Valid string needs to meet :
Opening parentheses must be closed with closing parentheses of the same type .
The left parenthesis must be closed in the correct order .
Example 1:
Input :s = "()"
Output :true
Example 2:Input :s = "()[]{}"
Output :true
Example 3:Input :s = "(]"
Output :false
Example 4:Input :s = "([)]"
Output :false
Example 5:Input :s = "{[]}"
Output :true
Tips :
1 <= s.length <= 104
s Brackets only '()[]{}' form
Ideas
This is a simple topic about stack . If you encounter the left bracket , It into the stack . If you encounter the right bracket , Take the top element of the stack and compare it , If the two match , Out of the stack , otherwise , Invalid string . If there is no problem with the previous step , Finally, check whether the stack is empty , If it is not empty , That string is invalid .
Code implementation
class Solution {
public:
bool isValid(string s) {
char a[10001];
int top=0;
for(int i=0;i<s.length();i++)
{
if(s[i]=='('||s[i]=='['||s[i]=='{')
{
a[top++]=s[i];
}
else
{
if(s[i]==')')
{
if(top>0&&a[top-1]=='(')
{
top--;
}
else
{
return false;
}
}
if(s[i]=='}')
{
if(top>0&&a[top-1]=='{')
{
top--;
}
else
{
return false;
}
}
if(s[i]==']')
{
if(top>0&&a[top-1]=='[')
{
top--;
}
else
{
return false;
}
}
}
}
if(top==0)
{
return true;
}
else
{
return false;
}
}
};
3、 ... and 、121. The best time to buy and sell stocks - Power button (LeetCode)
Title Description
Given an array prices , It's the first i Elements prices[i] Represents the number of shares in a given stock i Sky price .

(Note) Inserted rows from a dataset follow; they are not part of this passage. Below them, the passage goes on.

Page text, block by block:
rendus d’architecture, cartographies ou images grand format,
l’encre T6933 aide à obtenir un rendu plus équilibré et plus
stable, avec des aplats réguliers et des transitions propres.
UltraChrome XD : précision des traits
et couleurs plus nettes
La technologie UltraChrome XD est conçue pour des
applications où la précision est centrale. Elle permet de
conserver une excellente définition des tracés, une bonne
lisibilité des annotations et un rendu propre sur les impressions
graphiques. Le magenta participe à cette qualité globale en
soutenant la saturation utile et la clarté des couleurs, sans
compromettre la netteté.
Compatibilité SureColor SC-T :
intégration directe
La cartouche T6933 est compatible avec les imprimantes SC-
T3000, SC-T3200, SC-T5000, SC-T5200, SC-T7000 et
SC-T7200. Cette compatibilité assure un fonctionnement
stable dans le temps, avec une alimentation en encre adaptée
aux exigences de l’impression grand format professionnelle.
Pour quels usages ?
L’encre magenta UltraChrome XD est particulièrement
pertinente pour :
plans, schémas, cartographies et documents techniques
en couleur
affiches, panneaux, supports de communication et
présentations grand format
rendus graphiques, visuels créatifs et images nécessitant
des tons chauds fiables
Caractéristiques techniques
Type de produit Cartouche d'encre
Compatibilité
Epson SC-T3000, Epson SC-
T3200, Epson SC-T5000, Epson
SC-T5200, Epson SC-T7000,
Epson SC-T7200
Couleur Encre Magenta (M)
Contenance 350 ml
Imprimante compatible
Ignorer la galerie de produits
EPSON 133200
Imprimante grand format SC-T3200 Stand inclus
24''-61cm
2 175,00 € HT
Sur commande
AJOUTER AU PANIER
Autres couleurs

You can only choose One day Buy this stock , And choose A different day in the future Sell the stock . Design an algorithm to calculate the maximum profit you can get .

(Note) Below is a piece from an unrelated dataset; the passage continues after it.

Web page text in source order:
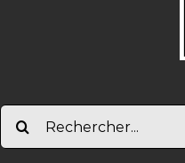
Rechercher:

Return the maximum profit you can make from the deal . If you can't make any profit , return 0 .
Example 1:
Input :[7,1,5,3,6,4]
Output :5
explain : In the 2 God ( Stock price = 1) Buy when , In the 5 God ( Stock price = 6) Sell when , Maximum profit = 6-1 = 5 .
Note that profit cannot be 7-1 = 6, Because the selling price needs to be higher than the buying price ; meanwhile , You can't sell stocks before you buy them .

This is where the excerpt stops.